In order of increasing complexity, the next case is the interface for which a design guide or specification exists. If a third party analyzed the interface and published a set of rules that, when followed, will guarantee sufficient operating margins, then simulation is not necessary and the job of the signal engineer defaults to describing design constraints to the CAD system and checking that they are met.

Some interfaces may not require simulation but do require rudimentary hand calculation, such as the value of termination resistors, stub length as a function of rise time, or RC time constant of a heavily loaded reset net. In fact, there is a strong case to be made that every interface deserves a basic set of hand calculations since it is possible to run simulations and still not understand the physics!

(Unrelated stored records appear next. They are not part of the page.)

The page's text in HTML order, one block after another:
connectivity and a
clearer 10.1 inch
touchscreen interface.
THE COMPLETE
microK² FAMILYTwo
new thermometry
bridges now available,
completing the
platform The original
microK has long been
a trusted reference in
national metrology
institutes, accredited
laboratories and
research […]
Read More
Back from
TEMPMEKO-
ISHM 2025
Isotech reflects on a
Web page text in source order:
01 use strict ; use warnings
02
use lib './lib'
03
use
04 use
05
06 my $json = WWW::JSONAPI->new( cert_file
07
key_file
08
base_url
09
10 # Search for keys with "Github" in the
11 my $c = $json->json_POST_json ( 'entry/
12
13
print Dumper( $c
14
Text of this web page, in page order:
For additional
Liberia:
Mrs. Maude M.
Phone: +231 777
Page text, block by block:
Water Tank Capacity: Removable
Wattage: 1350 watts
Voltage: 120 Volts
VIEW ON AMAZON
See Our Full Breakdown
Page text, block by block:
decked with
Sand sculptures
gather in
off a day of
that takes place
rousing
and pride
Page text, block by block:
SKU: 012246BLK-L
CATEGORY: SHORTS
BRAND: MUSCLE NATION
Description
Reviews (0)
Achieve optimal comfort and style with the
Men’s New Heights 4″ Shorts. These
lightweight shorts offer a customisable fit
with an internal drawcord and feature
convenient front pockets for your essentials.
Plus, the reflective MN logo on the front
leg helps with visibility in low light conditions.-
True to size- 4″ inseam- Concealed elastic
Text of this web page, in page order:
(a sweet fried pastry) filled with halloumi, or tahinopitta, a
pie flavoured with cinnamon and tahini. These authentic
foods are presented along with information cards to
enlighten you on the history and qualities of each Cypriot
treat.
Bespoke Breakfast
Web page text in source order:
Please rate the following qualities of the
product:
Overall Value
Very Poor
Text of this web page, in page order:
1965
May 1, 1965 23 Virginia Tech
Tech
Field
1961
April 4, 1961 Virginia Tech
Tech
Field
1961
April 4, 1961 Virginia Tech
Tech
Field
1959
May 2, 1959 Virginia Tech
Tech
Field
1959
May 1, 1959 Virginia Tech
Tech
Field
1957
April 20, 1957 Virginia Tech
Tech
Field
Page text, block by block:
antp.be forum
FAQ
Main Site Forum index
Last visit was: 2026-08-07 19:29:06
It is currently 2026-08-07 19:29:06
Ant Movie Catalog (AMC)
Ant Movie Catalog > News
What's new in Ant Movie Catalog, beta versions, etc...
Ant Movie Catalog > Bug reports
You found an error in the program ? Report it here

Finally, if an interface passes through each of the previous three filters, it is time to assemble the models and fire up the simulator. Not surprisingly, the fastest interfaces require the most accurate models and intense analysis effort. Operating margin estimates are another indicator of effort required; the lower the margins, the more effort. The closer the sorting and analysis process occurs to the beginning of the project, the higher the likelihood of success. If the signal integrity engineer and the person drawing the schematics can agree on a naming convention that involves adding a prefix to the net name of each net in an interface, this will facilitate tracking coverage of all nets in a design.

The goal is to evaluate each net in the system and make a data-driven decision about how best to utilize the skills at your disposal.